GOPe Wants To Take Congress Without Telling Voters Why They Should
A funny thing happened last week: a Washington politician displayed leadership, vision, and courage — all at the same time, no less!
His name is Rick Scott, the junior U.S. senator from Florida, and the former governor of that free state. He released an 11-point, 60-page agenda explaining what he thinks are the biggest problems America faces today. Not only that, he offered common-sense policy fixes. This was particularly notable because Scott is chairman of the National Republican Senatorial Committee, which is responsible for electing more Republicans to the Senate.
Scott is a principled conservative, so it came as no surprise that Democrats attacked. But what Scott might not have anticipated was how many in his own party would pile on. First behind closed doors, and then in public, senior Senate Republicans not only disavowed Scott’s policy agenda, but criticized him for even offering it. It is the second part that’s the real problem.
Nothing Is Being Done
Republican leadership in the Senate had already announced they would not release an agenda. Apparently the issue here was less the policy ideas themselves than Scott’s courage to offer them at all. Why? Because doing something makes everyone else look bad.
Yes, because hardly anyone else is doing anything. The Politico storyplanted by Republican leaders to punish Scott for his impertinence includes this bizarre paragraph:
[Senate Republican Leader Mitch] McConnell wants to avoid giving Democrats things to criticize over the next eight months, hoping to keep his party on offense. He believes that focusing on Biden’s low approval ratings and running as a check on the Democratic Party is the most effective midterm strategy. He’s also reluctant to embrace specific policy measures after the Senate GOP failed to repeal Obamacare after a years-long campaign against the law.
This, unfortunately, is how Beltway elites have approached politics for years: say little, do less, and wait for the pendulum of public opinion to swing back your way. In Washington, this passivity is seen as the height of strategic sophistication and message discipline. But outside the nation’s capital, with citizens playing an increasingly activist role in public affairs, its adherents have become ever more unpopular.

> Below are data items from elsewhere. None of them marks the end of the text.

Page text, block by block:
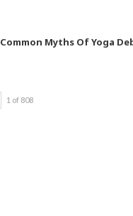
Common Myths Of Yoga
1 of 808
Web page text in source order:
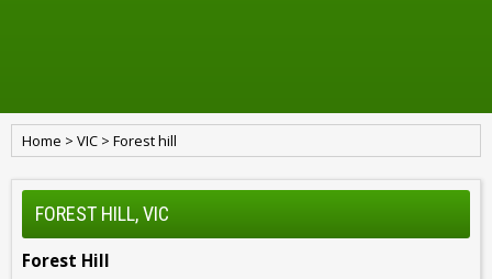
Home > VIC > Forest hill
FOREST HILL, VIC
Forest Hill
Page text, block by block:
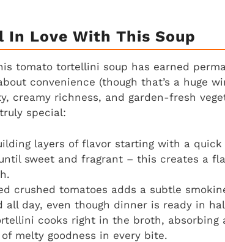
In Love With This Soup
tomato tortellini soup has earned
convenience (though that’s a huge
creamy richness, and garden-fresh
special:
layers of flavor starting with a
sweet and fragrant – this creates a
crushed tomatoes adds a subtle
all day, even though dinner is ready in
cooks right in the broth, absorbing
melty goodness in every bite.

Both parties in Washington have adopted this hide-the-ball strategy for too long — and Congress deservedly posts public approval ratings in the 20s. More to the point, what exactly has this strategy ever delivered to Americans?

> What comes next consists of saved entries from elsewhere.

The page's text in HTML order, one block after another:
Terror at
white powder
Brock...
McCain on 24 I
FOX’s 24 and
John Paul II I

In the decades that Scott’s critics have been in office, the federal budget and national debt have exploded. Our middle class was hollowed out by corporatist deals with authoritarian China. The GOP establishment never managed to secure our borders (the success during the prior administration was largely due to the unilateral actions of President Trump). It further waltzed America into wars without plans to win them. They put quacks like David Souter and John Roberts on the Supreme Court.

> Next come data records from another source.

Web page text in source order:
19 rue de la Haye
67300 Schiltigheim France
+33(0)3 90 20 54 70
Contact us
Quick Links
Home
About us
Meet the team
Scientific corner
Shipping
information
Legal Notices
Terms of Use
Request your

What about school choice? Budget cuts? Health care reform? Entitlements? For decades, nothing to see here from them.
The Culture War Isn’t a Side Issue
Republican elites have for too long downplayed cultural issues because they are supposedly “divisive.” But it’s those cultural issues — not business tax cuts — that propelled Donald Trump to the White House and Republicans to their congressional majorities in 2016. They are the very issues that yielded the stunning gubernatorial win in Virginia in January and, in turn, the ones Democrat campaign chiefs are finding “alarmingly potent” heading into the 2022 elections.
They are also the issues at the heart of Scott’s agenda: illegal immigration, crime, election integrity, critical race theory, cancel culture, and defending religious freedom and the unborn. Scott wants to end Biden-flation, rein in Big Tech, and grow the economy. Those are all problems people want solved.
Wokism, socialism’s 21st-century manifestation in modern society, is making everything worse. Conservative reforms like Scott’s would improve them.
Scott is doing what he thinks is right, and is being punished for it, by his own leaders. I know the feeling. When I served in the Senate, I regularly tried to force votes on issues that divided Democrats from the public: earmarks, amnesty, runaway spending, and debt. Since my Republican colleagues paid lip service to things like border security and limited government, I assumed they would support me. But at every turn, this same Senate leadership team tried to stop me.
“Why don’t we just do what we said we would do?” I would ask them. I usually got their answers in hit pieces, which were also frequently planted in Politico.
But it has always been conservative outsiders who win public support and policy fights: Ronald Reagan, Trump, Ron DeSantis, and my friends at the House Freedom Caucus. These leaders have risen to the occasion by driving straight toward challenges, not hiding from them behind squishy language and canned promises.
Some will inevitably ask, “Why is Rick Scott laying out a new Republican agenda?” The question that should be posed, however, is, “Why is he the only one?” The answer has more to do with Scott’s courage than his critics’ cleverness.